Exercise brief
Below are the records; copy each line in them that holds the word "empty".

Data extracts
======

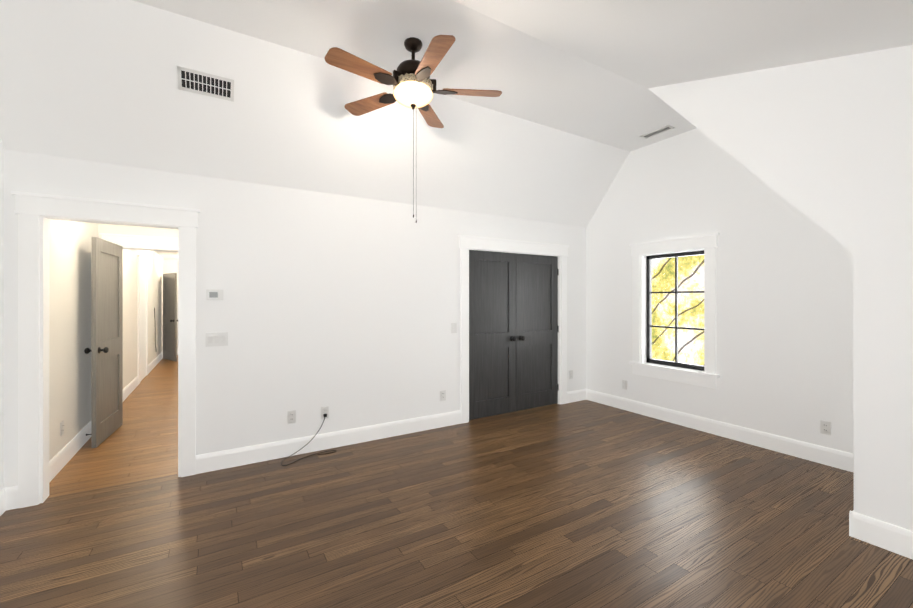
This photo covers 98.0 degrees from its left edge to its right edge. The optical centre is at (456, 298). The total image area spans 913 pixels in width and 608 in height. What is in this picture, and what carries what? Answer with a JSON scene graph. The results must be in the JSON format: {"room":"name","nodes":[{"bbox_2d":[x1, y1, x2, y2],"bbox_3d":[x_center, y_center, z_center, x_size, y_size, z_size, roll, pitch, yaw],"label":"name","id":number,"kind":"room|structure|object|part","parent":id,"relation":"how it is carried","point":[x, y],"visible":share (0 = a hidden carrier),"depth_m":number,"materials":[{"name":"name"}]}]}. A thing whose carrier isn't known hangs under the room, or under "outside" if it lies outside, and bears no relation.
{"room":"empty bedroom","nodes":[
{"label":"empty bedroom","id":0,"kind":"room"},
{"bbox_2d":[0,139,3,490],"bbox_3d":[-1.282,-0.433,-0.402,0.120,3.750,7.440,0,0,-31],"label":"wall","id":1,"kind":"structure","parent":0,"point":[1,317],"depth_m":2.68,"materials":[{"name":"paint"}]},
{"bbox_2d":[0,486,15,515],"bbox_3d":[-1.217,1.367,-0.364,0.030,0.150,7.200,0,0,-31],"label":"baseboard","id":2,"kind":"structure","parent":1,"relation":"attached to","point":[7,495],"depth_m":2.71,"materials":[{"name":"paint"}]},
{"bbox_2d":[49,220,163,460],"bbox_3d":[-5.311,0.121,6.475,0.120,2.650,8.500,0,0,-31],"label":"wall","id":3,"kind":"structure","parent":0,"point":[70,286],"depth_m":3.79,"materials":[{"name":"paint"}]},
{"bbox_2d":[60,421,63,435],"bbox_3d":[-3.384,1.115,3.409,0.010,0.115,0.070,0,0,-31],"label":"outlet","id":4,"kind":"object","parent":3,"relation":"attached to","point":[61,428],"visible":0.98,"depth_m":3.39,"materials":[{"name":"white plastic"}]},
{"bbox_2d":[49,421,90,482],"bbox_3d":[-3.530,1.370,3.671,0.030,0.150,1.820,0,0,-31],"label":"baseboard","id":5,"kind":"structure","parent":3,"relation":"attached to","point":[59,460],"depth_m":3.51,"materials":[{"name":"paint"}]},
{"bbox_2d":[84,237,122,447],"bbox_3d":[-3.681,0.422,4.153,0.178,2.030,0.780,0,0,-31],"label":"hall door","id":6,"kind":"structure","parent":3,"relation":"in","point":[106,350],"depth_m":4.10,"materials":[{"name":"grey wood"}]},
{"bbox_2d":[123,376,138,400],"bbox_3d":[-4.707,1.371,5.607,0.016,0.150,2.470,0,0,-31],"label":"baseboard","id":7,"kind":"structure","parent":3,"relation":"attached to","point":[130,387],"depth_m":6.04,"materials":[{"name":"paint"}]},
{"bbox_2d":[140,265,145,381],"bbox_3d":[-5.609,0.424,7.089,0.008,2.035,0.800,0,0,-31],"label":"door frame","id":8,"kind":"structure","parent":3,"relation":"attached to","point":[142,322],"depth_m":7.08,"materials":[{"name":"paint"}]},
{"bbox_2d":[154,308,155,349],"bbox_3d":[-6.419,0.673,8.461,0.032,0.951,0.107,0,0,-31],"label":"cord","id":9,"kind":"object","parent":3,"relation":"attached to","point":[155,330],"visible":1,"depth_m":8.47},
{"bbox_2d":[148,351,162,373],"bbox_3d":[-6.625,1.373,8.783,0.016,0.150,2.950,0,0,-31],"label":"baseboard","id":10,"kind":"structure","parent":3,"relation":"attached to","point":[160,356],"depth_m":8.51,"materials":[{"name":"paint"}]},
{"bbox_2d":[163,273,177,360],"bbox_3d":[-6.716,0.425,9.335,0.370,2.030,0.736,0,0,-31],"label":"hall door","id":11,"kind":"structure","parent":3,"relation":"in","point":[170,320],"depth_m":9.28,"materials":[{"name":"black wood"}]},
{"bbox_2d":[98,223,177,238],"bbox_3d":[-3.574,0.221,4.779,1.100,2.450,0.120,0,0,-31],"label":"wall","id":12,"kind":"structure","parent":0,"point":[133,230],"depth_m":4.62,"materials":[{"name":"paint"}]},
{"bbox_2d":[99,233,177,383],"bbox_3d":[-3.563,0.357,4.761,1.060,2.177,0.162,0,0,-31],"label":"door frame","id":13,"kind":"structure","parent":12,"relation":"attached to","point":[147,243],"depth_m":4.60,"materials":[{"name":"paint"}]},
{"bbox_2d":[154,251,177,258],"bbox_3d":[-4.788,-1.103,6.791,1.340,0.200,8.500,0,0,-31],"label":"ceiling","id":14,"kind":"structure","parent":0,"point":[167,255],"depth_m":9.04,"materials":[{"name":"paint"}]},
{"bbox_2d":[164,259,177,348],"bbox_3d":[-6.954,0.124,10.377,1.100,2.650,0.120,0,0,-31],"label":"wall","id":15,"kind":"structure","parent":0,"point":[170,265],"depth_m":10.14,"materials":[{"name":"paint"}]},
{"bbox_2d":[4,150,585,487],"bbox_3d":[-0.645,0.215,4.257,6.026,2.460,0.120,0,0,-31],"label":"wall","id":16,"kind":"structure","parent":0,"point":[345,309],"depth_m":3.72,"materials":[{"name":"paint"}]},
{"bbox_2d":[11,191,199,507],"bbox_3d":[-2.620,0.356,3.065,1.080,2.177,0.204,0,0,-31],"label":"door frame","id":17,"kind":"structure","parent":16,"relation":"attached to","point":[36,212],"depth_m":2.83,"materials":[{"name":"paint"}]},
{"bbox_2d":[206,289,222,299],"bbox_3d":[-2.030,-0.030,3.336,0.124,0.090,0.026,0,0,-31],"label":"thermostat","id":18,"kind":"object","parent":16,"relation":"attached to","point":[214,294],"visible":1,"depth_m":3.33,"materials":[{"name":"white plastic"}]},
{"bbox_2d":[206,332,227,346],"bbox_3d":[-2.021,0.345,3.349,0.162,0.115,0.014,0,0,-31],"label":"light switch","id":19,"kind":"object","parent":16,"relation":"attached to","point":[217,339],"visible":1,"depth_m":3.35,"materials":[{"name":"white plastic"}]},
{"bbox_2d":[288,410,295,423],"bbox_3d":[-1.517,1.090,3.655,0.070,0.115,0.010,0,0,-31],"label":"electrical outlet","id":20,"kind":"object","parent":16,"relation":"attached to","point":[292,416],"visible":1,"depth_m":3.65,"materials":[{"name":"white plastic"}]},
{"bbox_2d":[321,406,328,418],"bbox_3d":[-1.262,1.095,3.808,0.070,0.115,0.010,0,0,-31],"label":"electrical outlet","id":21,"kind":"object","parent":16,"relation":"attached to","point":[325,410],"visible":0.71,"depth_m":3.81,"materials":[{"name":"white plastic"}]},
{"bbox_2d":[196,410,460,473],"bbox_3d":[-1.050,1.370,3.933,2.566,0.150,0.016,0,0,-31],"label":"baseboard","id":22,"kind":"structure","parent":16,"relation":"attached to","point":[214,461],"depth_m":3.77,"materials":[{"name":"paint"}]},
{"bbox_2d":[440,390,445,400],"bbox_3d":[-0.152,1.095,4.479,0.070,0.115,0.010,0,0,-31],"label":"electrical outlet","id":23,"kind":"object","parent":16,"relation":"attached to","point":[442,395],"visible":1,"depth_m":4.48,"materials":[{"name":"white plastic"}]},
{"bbox_2d":[451,323,456,332],"bbox_3d":[-0.028,0.338,4.552,0.070,0.115,0.014,0,0,-31],"label":"light switch","id":24,"kind":"object","parent":16,"relation":"attached to","point":[453,327],"visible":1,"depth_m":4.55,"materials":[{"name":"white plastic"}]},
{"bbox_2d":[469,250,515,419],"bbox_3d":[0.437,0.423,4.896,0.732,2.030,0.179,0,0,-31],"label":"closet door","id":25,"kind":"structure","parent":16,"relation":"in","point":[492,333],"depth_m":4.89,"materials":[{"name":"black wood"}]},
{"bbox_2d":[458,235,568,423],"bbox_3d":[0.756,0.357,5.079,1.771,2.177,0.162,0,0,-31],"label":"trim","id":26,"kind":"structure","parent":16,"relation":"attached to","point":[467,243],"depth_m":4.88,"materials":[{"name":"paint"}]},
{"bbox_2d":[516,253,558,410],"bbox_3d":[1.074,0.423,5.281,0.748,2.030,0.179,0,0,-31],"label":"closet door","id":27,"kind":"structure","parent":16,"relation":"in","point":[537,331],"depth_m":5.27,"materials":[{"name":"black wood"}]},
{"bbox_2d":[569,370,572,378],"bbox_3d":[1.599,1.061,5.536,0.070,0.115,0.010,0,0,-31],"label":"electrical outlet","id":28,"kind":"object","parent":16,"relation":"attached to","point":[570,374],"visible":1,"depth_m":5.53,"materials":[{"name":"white plastic"}]},
{"bbox_2d":[567,389,587,402],"bbox_3d":[1.678,1.371,5.580,0.387,0.150,0.016,0,0,-31],"label":"baseboard","id":29,"kind":"structure","parent":16,"relation":"attached to","point":[578,395],"depth_m":5.59,"materials":[{"name":"paint"}]},
{"bbox_2d":[0,0,629,227],"bbox_3d":[-0.471,-1.660,4.008,6.066,1.290,0.930,0,0,-31],"label":"ceiling slope","id":30,"kind":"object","parent":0,"point":[92,80],"visible":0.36,"depth_m":3.17,"materials":[{"name":"paint"}]},
{"bbox_2d":[177,66,233,101],"bbox_3d":[-1.841,-1.577,2.926,0.350,0.125,0.104,0,0,-31],"label":"air vent","id":31,"kind":"object","parent":30,"relation":"attached to","point":[203,83],"visible":1,"depth_m":2.92,"materials":[{"name":"white plastic"}]},
{"bbox_2d":[133,0,695,151],"bbox_3d":[0.040,-2.095,3.162,6.066,0.420,1.046,0,0,-31],"label":"ceiling","id":32,"kind":"structure","parent":0,"point":[534,79],"depth_m":3.07,"materials":[{"name":"paint"}]},
{"bbox_2d":[325,35,501,222],"bbox_3d":[-0.324,-1.223,2.894,1.264,1.326,1.256,0,0,-31],"label":"ceiling fan","id":33,"kind":"object","parent":32,"relation":"hanging from","point":[413,83],"visible":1,"depth_m":2.82,"materials":[{"name":"brown wood"}]},
{"bbox_3d":[-0.319,-1.481,2.931,0.294,0.105,0.294,0,0,-31],"label":"lamp shade","id":34,"kind":"part","parent":33,"relation":"part of","materials":[{"name":"white glass"}]},
{"bbox_2d":[640,125,673,138],"bbox_3d":[2.266,-1.881,4.492,0.120,0.008,0.340,0,0,-31],"label":"ceiling vent","id":35,"kind":"object","parent":32,"relation":"in","point":[657,131],"visible":0.98,"depth_m":4.49,"materials":[{"name":"white plastic"}]},
{"bbox_2d":[0,355,912,607],"bbox_3d":[-1.002,1.506,4.847,6.386,0.120,16.500,0,0,-31],"label":"floor","id":36,"kind":"structure","parent":0,"point":[585,504],"depth_m":2.53,"materials":[{"name":"brown wood"}]},
{"bbox_2d":[281,417,335,465],"bbox_3d":[-1.363,1.277,3.639,0.498,0.335,0.168,0,0,-43],"label":"cord","id":37,"kind":"object","parent":36,"relation":"on","point":[309,455],"visible":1,"depth_m":3.68,"materials":[{"name":"black rubber"}]},
{"bbox_2d":[453,0,912,87],"bbox_3d":[1.153,-1.263,-0.027,4.676,2.089,5.564,0,0,-31],"label":"ceiling slope","id":38,"kind":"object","parent":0,"point":[651,43],"visible":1,"depth_m":2.43,"materials":[{"name":"paint"}]},
{"bbox_2d":[586,128,853,453],"bbox_3d":[2.732,-0.430,4.416,0.160,3.750,3.340,0,0,-31],"label":"wall","id":39,"kind":"structure","parent":0,"point":[784,326],"depth_m":4.04,"materials":[{"name":"paint"}]},
{"bbox_2d":[622,380,626,389],"bbox_3d":[2.183,1.121,5.159,0.010,0.115,0.070,0,0,-31],"label":"electrical outlet","id":40,"kind":"object","parent":39,"relation":"attached to","point":[624,384],"visible":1,"depth_m":5.15,"materials":[{"name":"white plastic"}]},
{"bbox_2d":[629,233,718,388],"bbox_3d":[2.542,0.132,4.658,0.185,1.647,1.040,0,0,-31],"label":"window","id":41,"kind":"structure","parent":39,"relation":"in","point":[708,245],"depth_m":4.68,"materials":[{"name":"paint"}]},
{"bbox_3d":[2.597,0.136,4.691,0.057,1.340,0.740,0,0,-31],"label":"window sash","id":42,"kind":"part","parent":41,"relation":"part of","materials":[{"name":"black metal"}]},
{"bbox_2d":[588,389,853,472],"bbox_3d":[2.656,1.370,4.370,0.016,0.150,3.100,0,0,-31],"label":"baseboard","id":43,"kind":"structure","parent":39,"relation":"attached to","point":[842,460],"depth_m":4.03,"materials":[{"name":"paint"}]},
{"bbox_2d":[820,420,830,434],"bbox_3d":[3.212,1.125,3.455,0.010,0.115,0.070,0,0,-31],"label":"electrical outlet","id":44,"kind":"object","parent":39,"relation":"attached to","point":[825,427],"visible":1,"depth_m":3.45,"materials":[{"name":"white plastic"}]},
{"bbox_2d":[648,45,912,530],"bbox_3d":[3.206,-0.432,1.212,0.120,3.750,5.564,0,0,-31],"label":"wall","id":45,"kind":"structure","parent":0,"point":[826,145],"depth_m":2.38,"materials":[{"name":"paint"}]},
{"bbox_2d":[849,510,912,559],"bbox_3d":[3.452,1.368,0.672,0.016,0.150,4.086,0,0,-31],"label":"baseboard","id":46,"kind":"structure","parent":45,"relation":"attached to","point":[886,536],"depth_m":2.30,"materials":[{"name":"paint"}]},
{"label":"outside","id":47,"kind":"structure","parent":0,"visible":0},
{"bbox_2d":[652,255,703,365],"bbox_3d":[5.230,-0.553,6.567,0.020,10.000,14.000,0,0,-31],"label":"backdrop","id":48,"kind":"structure","parent":47,"point":[686,308],"depth_m":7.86,"materials":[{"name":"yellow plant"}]}
]}

======

Solution to the problem
{"room":"empty bedroom","nodes":[
{"label":"empty bedroom","id":0,"kind":"room"},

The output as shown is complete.